= Goal of the exercise =
Scan the entries below for the word "terdiri". Copy out every line in which it occurs.

= The records =
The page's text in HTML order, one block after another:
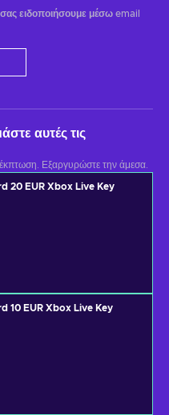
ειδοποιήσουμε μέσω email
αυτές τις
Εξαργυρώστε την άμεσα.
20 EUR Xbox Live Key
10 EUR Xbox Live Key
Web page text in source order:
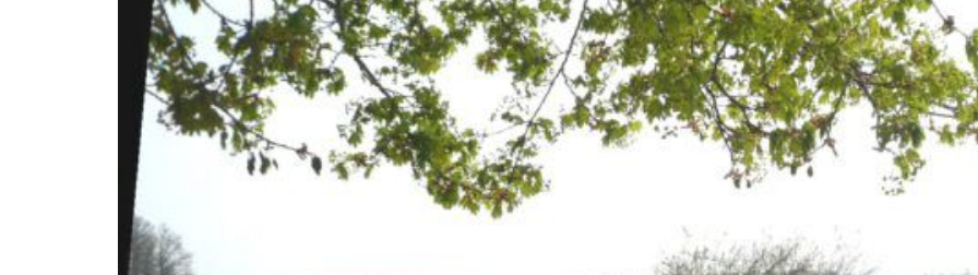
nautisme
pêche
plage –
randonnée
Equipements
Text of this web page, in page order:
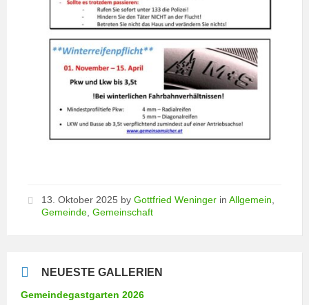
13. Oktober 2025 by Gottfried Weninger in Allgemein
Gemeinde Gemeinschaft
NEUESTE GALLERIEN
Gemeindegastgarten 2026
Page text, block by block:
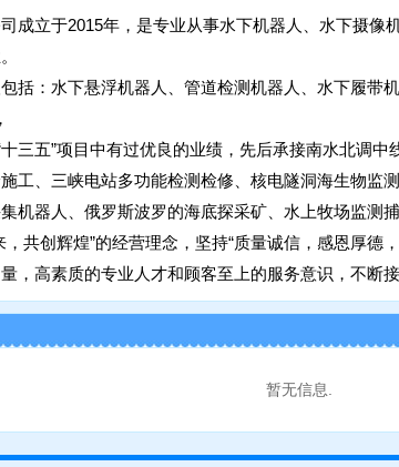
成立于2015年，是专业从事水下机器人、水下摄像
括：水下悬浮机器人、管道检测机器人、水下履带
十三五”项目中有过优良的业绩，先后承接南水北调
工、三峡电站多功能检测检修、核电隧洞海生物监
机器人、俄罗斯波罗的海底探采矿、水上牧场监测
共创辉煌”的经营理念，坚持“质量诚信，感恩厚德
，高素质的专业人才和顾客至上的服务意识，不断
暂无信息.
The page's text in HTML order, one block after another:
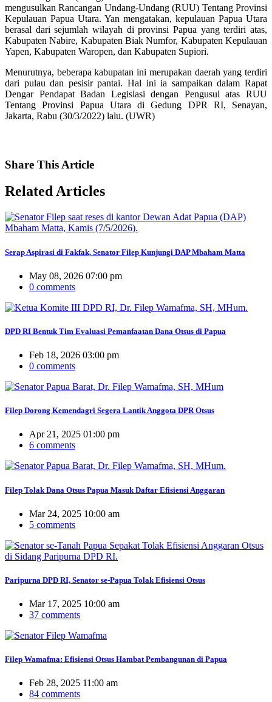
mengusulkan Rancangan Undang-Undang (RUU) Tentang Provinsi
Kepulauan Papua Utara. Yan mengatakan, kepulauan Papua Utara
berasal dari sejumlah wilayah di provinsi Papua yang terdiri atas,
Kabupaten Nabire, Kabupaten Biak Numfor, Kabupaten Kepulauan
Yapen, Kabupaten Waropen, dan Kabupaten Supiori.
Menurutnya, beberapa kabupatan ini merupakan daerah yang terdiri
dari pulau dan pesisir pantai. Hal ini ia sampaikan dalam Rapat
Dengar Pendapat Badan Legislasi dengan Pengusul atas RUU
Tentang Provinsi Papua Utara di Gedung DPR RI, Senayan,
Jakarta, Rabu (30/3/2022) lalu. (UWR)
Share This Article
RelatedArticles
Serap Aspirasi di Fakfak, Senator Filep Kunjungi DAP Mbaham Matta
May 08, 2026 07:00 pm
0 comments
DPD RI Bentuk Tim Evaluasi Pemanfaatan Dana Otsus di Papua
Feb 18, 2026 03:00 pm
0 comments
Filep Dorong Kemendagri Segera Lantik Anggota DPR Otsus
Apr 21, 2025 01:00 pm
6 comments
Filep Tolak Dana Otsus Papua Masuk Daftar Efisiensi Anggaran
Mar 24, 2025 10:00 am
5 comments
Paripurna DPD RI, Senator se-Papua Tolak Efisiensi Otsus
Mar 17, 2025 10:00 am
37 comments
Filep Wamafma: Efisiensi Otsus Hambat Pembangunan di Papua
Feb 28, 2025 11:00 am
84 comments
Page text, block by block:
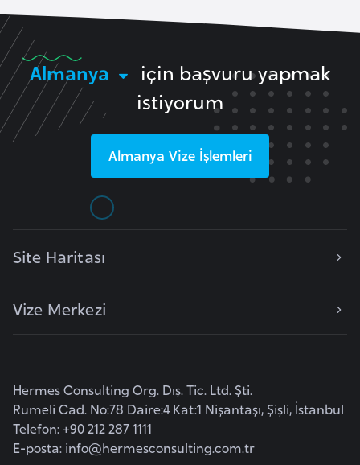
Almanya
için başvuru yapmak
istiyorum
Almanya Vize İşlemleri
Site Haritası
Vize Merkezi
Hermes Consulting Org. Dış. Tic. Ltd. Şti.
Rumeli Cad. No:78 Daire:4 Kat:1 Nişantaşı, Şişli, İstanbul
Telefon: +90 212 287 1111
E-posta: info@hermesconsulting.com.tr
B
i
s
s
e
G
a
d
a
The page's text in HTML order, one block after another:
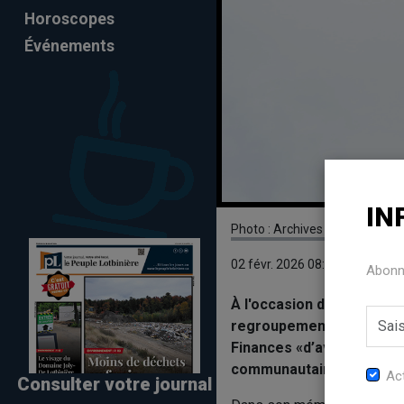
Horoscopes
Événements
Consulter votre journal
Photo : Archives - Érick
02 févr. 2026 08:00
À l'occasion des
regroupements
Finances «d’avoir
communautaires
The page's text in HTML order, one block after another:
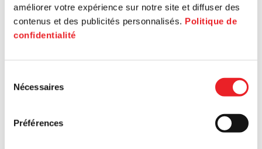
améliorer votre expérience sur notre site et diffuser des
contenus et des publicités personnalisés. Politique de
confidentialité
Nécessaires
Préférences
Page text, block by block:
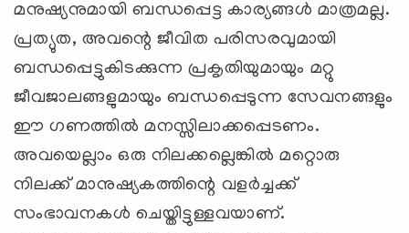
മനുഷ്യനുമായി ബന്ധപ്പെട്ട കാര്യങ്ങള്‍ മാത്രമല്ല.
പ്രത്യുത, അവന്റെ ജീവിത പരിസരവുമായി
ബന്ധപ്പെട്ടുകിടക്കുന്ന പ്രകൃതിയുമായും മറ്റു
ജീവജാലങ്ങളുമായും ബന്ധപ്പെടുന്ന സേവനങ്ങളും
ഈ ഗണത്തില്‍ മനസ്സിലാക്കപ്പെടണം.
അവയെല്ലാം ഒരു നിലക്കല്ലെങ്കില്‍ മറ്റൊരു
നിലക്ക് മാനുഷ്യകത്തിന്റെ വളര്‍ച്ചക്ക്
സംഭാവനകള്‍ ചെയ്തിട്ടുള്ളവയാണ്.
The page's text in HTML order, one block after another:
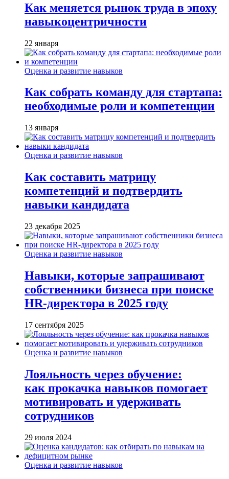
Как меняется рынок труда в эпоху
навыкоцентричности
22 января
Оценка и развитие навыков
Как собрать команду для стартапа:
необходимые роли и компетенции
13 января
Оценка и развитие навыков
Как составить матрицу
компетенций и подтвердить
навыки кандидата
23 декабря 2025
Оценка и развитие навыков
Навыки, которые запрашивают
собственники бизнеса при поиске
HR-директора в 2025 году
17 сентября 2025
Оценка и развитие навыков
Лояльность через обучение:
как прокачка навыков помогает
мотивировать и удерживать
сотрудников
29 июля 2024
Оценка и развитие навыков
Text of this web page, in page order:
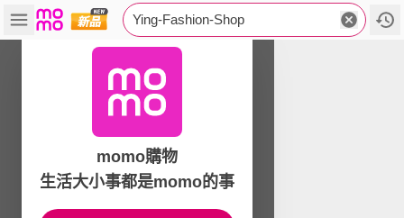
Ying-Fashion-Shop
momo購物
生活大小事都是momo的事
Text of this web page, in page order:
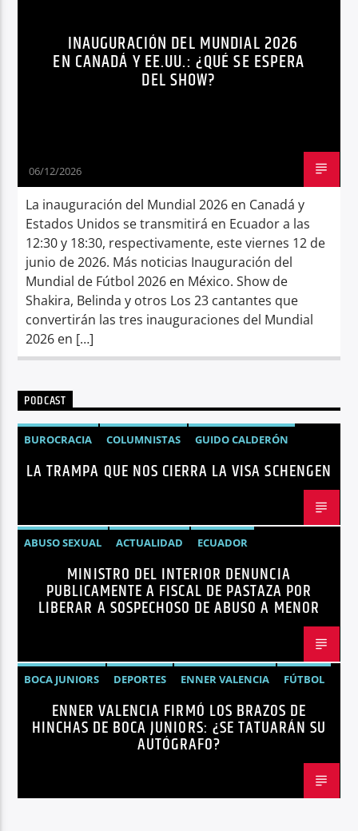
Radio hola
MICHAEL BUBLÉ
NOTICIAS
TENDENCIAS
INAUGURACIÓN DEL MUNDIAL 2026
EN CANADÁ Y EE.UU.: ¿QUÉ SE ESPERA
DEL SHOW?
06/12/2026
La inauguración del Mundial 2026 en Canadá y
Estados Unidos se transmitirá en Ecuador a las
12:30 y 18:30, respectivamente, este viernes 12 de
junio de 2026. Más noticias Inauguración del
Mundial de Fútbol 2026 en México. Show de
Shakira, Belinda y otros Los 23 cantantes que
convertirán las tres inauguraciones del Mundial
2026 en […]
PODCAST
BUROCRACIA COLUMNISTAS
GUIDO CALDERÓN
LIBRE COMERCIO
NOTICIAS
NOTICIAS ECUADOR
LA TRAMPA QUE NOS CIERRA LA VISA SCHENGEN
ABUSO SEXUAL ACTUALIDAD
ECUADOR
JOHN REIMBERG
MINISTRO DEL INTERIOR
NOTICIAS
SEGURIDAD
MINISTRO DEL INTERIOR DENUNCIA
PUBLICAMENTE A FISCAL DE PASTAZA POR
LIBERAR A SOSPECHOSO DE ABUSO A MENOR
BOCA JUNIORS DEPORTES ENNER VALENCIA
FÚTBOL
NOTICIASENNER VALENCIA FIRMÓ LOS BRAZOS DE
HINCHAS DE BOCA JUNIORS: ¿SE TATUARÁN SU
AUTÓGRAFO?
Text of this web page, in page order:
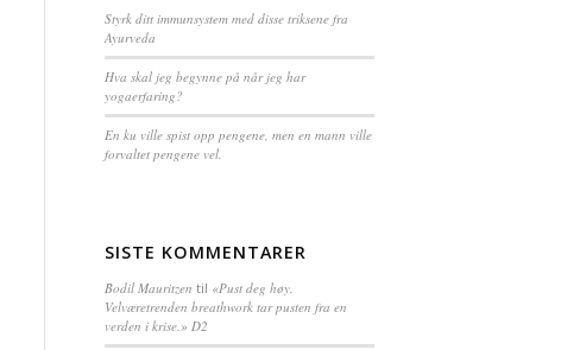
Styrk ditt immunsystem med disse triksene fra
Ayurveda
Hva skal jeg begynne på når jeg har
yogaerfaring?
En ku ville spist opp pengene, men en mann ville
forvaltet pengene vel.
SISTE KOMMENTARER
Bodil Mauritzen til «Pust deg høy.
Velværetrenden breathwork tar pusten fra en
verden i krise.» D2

= Response =
berasal dari sejumlah wilayah di provinsi Papua yang terdiri atas,
Menurutnya, beberapa kabupatan ini merupakan daerah yang terdiri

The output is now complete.